Department of Oral Health Sciences, School of Dentistry, University of Washington, 1959 N.E. Pacific St., Seattle, Wash. 98195-7475, USA.
J Am Dent Assoc. 2013 Mar;144(3):288-96. doi: 10.14219/jada.archive.2013.0116.
The prevalence of dentin hypersensitivity is uncertain, yet appropriate diagnosis and treatment of dentin hypersensitivity require accurate knowledge regarding its prevalence. The authors conducted a study to estimate the prevalence of dentin hypersensitivity in general dental practices and to investigate associated risk factors.
The authors conducted a cross-sectional survey of 787 adult patients from 37 general dental practices within Northwest Practice-based Research Collaborative in Evidence-based DENTistry (PRECEDENT). Dentin hypersensitivity was diagnosed by means of participants' responses to a question regarding pain in their teeth and gingivae, and practitioner-investigators conducted a clinical examination to rule out alternative causes of pain. Participants recorded their pain level on a visual analog scale and the Seattle Scales in response to a one-second air blast. The authors used generalized estimating equation log-linear models to estimate the prevalence and the prevalence ratios.
The prevalence of dentin hypersensitivity was 12.3 percent; patients with hypersensitivity had, on average, 3.5 hypersensitive teeth.
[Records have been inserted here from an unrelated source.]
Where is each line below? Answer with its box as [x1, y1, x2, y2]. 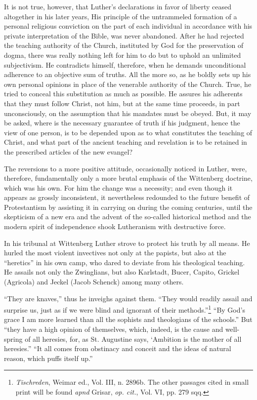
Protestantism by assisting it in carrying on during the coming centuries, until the [4, 201, 253, 212]
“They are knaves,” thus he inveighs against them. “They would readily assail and [4, 293, 253, 303]
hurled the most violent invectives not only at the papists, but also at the [4, 247, 226, 258]
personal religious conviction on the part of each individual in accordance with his [4, 21, 253, 31]
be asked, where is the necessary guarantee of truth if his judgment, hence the [4, 118, 240, 128]
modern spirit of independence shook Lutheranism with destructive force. [4, 221, 226, 232]
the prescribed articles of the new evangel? [4, 146, 133, 157]
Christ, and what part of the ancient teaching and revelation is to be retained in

The prevalence of dentin hypersensitivity was higher among 18- to 44-year olds than among participants 65 years or older; it also was higher in women than in men, in participants with gingival recession than in those without gingival recession and in participants who underwent at-home tooth whitening than in those who did not. Hypersensitivity was not associated with obvious occlusal trauma, noncarious cervical lesions or aggressive toothbrushing habits.
One in eight participants from general practices had dentin hypersensitivity, which was a chronic condition causing intermittent, low-level pain. Patients with hypersensitivity were more likely to be younger, to be female and to have a high prevalence of gingival recession and at-home tooth whitening.
Given dentin hypersensitivity's prevalence, clinicians should diagnose it only after investigating all other possible sources of pain.
牙本质过敏的流行情况尚不确定,但要对牙本质过敏进行适当的诊断和治疗,就必须准确了解其流行情况。作者开展了一项研究,旨在评估一般牙科实践中牙本质过敏的流行情况,并调查相关的危险因素。
作者对来自西北基于实践的研究合作组织中循证牙科(PRECEDENT)的 37 家普通牙科实践中的 787 名成年患者进行了横断面调查。通过患者对牙齿和牙龈疼痛的回答来诊断牙本质过敏,由从业者调查员进行临床检查以排除其他疼痛原因。参与者使用视觉模拟量表和西雅图量表记录他们对一秒空气喷流的疼痛程度。作者使用广义估计方程对数线性模型来估计流行率和流行率比。
牙本质过敏的流行率为 12.3%;有过敏症的患者平均有 3.5 颗敏感牙齿。18 至 44 岁的患者牙本质过敏的流行率高于 65 岁或以上的患者;女性的流行率高于男性,有牙龈退缩的患者高于没有牙龈退缩的患者,在家中进行牙齿美白的患者高于没有进行牙齿美白的患者。过敏症与明显的咬合创伤、非龋性颈病变或激进的刷牙习惯无关。
一般实践中有八分之一的参与者患有牙本质过敏症,这是一种引起间歇性低水平疼痛的慢性疾病。有过敏症的患者更年轻、更女性化、牙龈退缩和在家中进行牙齿美白的患病率更高。
鉴于牙本质过敏的流行率,临床医生只有在调查了所有其他可能的疼痛来源后,才能诊断出牙本质过敏。